Aging infrastructure in the U.S. poses health, safety and security risks. Edge computing has enormous potential to modernize decades-old infrastructure. Cities can use edge devices to optimize traffic flows at intersections, monitor air and water quality or identify potential maintenance concerns on bridges and roads—though leaders need to carefully consider the costs associated with hardware, data management, installation and maintenance.

6. Industrial Automation

Edge computing is driving major advancements in smart manufacturing environments. IoT devices, including temperature sensors, energy meters and camera systems, can collect real-time data from equipment and spaces to detect and prevent problems. By automating the analysis of continuously updated data at the edge, manufacturers can also optimize supply chain management and other processes, enhance quality control and predict when to schedule maintenance. Industrial automation can lead to significant cost- and time-saving improvements, but integration with legacy systems is a common obstacle. Manufacturers also need to maintain a consistent flow of data from industrial spaces to edge servers, which introduces operational challenges, especially in remote locations.

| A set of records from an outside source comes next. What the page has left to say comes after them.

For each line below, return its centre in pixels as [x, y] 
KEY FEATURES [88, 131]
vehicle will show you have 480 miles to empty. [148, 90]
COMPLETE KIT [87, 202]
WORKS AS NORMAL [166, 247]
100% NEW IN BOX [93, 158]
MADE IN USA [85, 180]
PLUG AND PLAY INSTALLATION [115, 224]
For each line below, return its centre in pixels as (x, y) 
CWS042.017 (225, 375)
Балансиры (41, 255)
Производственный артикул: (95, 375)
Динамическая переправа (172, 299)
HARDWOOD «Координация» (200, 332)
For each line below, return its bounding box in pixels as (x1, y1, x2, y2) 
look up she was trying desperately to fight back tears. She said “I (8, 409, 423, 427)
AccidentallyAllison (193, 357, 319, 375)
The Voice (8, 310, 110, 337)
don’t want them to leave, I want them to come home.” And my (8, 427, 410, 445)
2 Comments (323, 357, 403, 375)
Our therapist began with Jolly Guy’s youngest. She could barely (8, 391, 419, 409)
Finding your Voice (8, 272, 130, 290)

We’re in what feels like the gold rush of edge computing. It’s exciting to explore the possibilities, but it’s also important to take a clear-eyed view of what your company needs to be successful. Most organizations reach a point where they can’t manage the complexities of edge infrastructure internally, and they work with an external partner. If you take this route, look for a digital infrastructure partner that can meet your company’s specific needs, not just generic requirements. There is no one-size-fits-all approach. Edge technology is advancing rapidly, and you need a partner that can develop bespoke solutions for your goals.